►
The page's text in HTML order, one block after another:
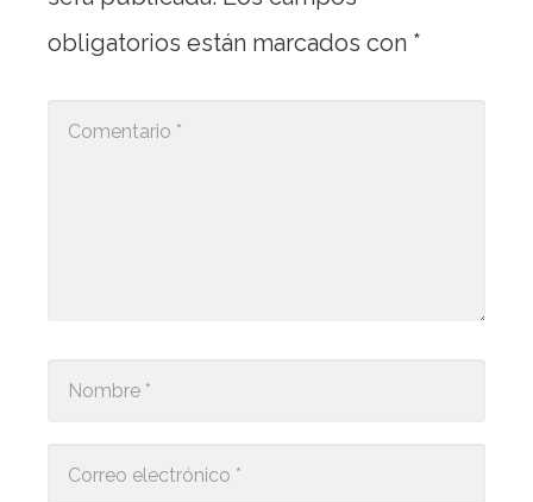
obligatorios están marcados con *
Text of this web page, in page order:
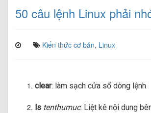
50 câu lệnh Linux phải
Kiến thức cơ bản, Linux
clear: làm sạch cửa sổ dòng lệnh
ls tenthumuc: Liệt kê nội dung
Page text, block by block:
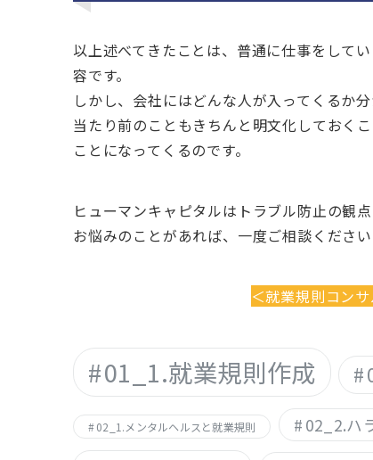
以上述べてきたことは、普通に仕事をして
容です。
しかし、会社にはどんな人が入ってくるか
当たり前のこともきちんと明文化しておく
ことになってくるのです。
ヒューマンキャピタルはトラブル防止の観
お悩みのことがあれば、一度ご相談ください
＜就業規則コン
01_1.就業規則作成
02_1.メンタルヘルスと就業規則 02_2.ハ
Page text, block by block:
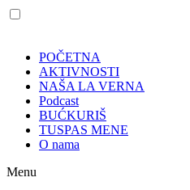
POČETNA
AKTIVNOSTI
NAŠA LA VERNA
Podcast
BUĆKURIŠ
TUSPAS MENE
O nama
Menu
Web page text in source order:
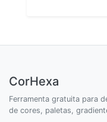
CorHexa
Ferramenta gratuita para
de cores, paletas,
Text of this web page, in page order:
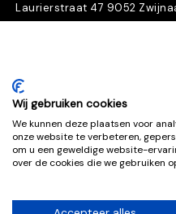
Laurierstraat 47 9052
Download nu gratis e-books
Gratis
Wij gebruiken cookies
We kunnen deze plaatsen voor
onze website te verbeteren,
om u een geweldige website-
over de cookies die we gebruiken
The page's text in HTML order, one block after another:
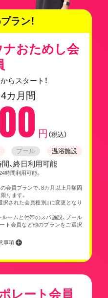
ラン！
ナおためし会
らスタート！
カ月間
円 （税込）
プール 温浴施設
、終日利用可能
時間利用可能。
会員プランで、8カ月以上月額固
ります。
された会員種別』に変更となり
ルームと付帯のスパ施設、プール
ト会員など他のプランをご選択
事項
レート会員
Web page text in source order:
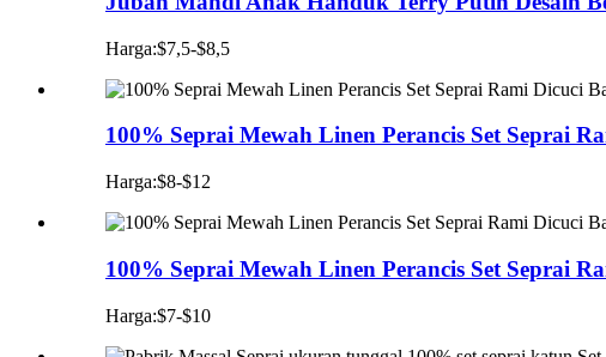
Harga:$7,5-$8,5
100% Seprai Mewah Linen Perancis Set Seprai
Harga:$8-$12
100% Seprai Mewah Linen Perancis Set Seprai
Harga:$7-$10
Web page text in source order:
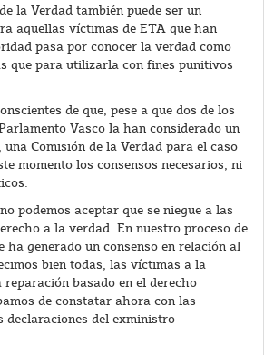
◄
All the lines above should be reproduced exactly, and none of the pictures.

• _Response to this exercise_
The page's text in HTML order, one block after another:
obligatorios están marcados con *
Text of this web page, in page order:
50 câu lệnh Linux phải
Kiến thức cơ bản, Linux
clear: làm sạch cửa sổ dòng lệnh
ls tenthumuc: Liệt kê nội dung
Page text, block by block:
以上述べてきたことは、普通に仕事をして
容です。
しかし、会社にはどんな人が入ってくるか
当たり前のこともきちんと明文化しておく
ことになってくるのです。
ヒューマンキャピタルはトラブル防止の観
お悩みのことがあれば、一度ご相談ください
＜就業規則コン
01_1.就業規則作成
02_1.メンタルヘルスと就業規則 02_2.ハ
Page text, block by block:
POČETNA
AKTIVNOSTI
NAŠA LA VERNA
Podcast
BUĆKURIŠ
TUSPAS MENE
O nama
Menu
Web page text in source order:
CorHexa
Ferramenta gratuita para
de cores, paletas,
Text of this web page, in page order:
Laurierstraat 47 9052
Download nu gratis e-books
Gratis
Wij gebruiken cookies
We kunnen deze plaatsen voor
onze website te verbeteren,
om u een geweldige website-
over de cookies die we gebruiken
The page's text in HTML order, one block after another:
ラン！
ナおためし会
らスタート！
カ月間
円 （税込）
プール 温浴施設
、終日利用可能
時間利用可能。
会員プランで、8カ月以上月額固
ります。
された会員種別』に変更となり
ルームと付帯のスパ施設、プール
ト会員など他のプランをご選択
事項
レート会員
Web page text in source order:
Harga:$7,5-$8,5
100% Seprai Mewah Linen Perancis Set Seprai
Harga:$8-$12
100% Seprai Mewah Linen Perancis Set Seprai
Harga:$7-$10
Web page text in source order:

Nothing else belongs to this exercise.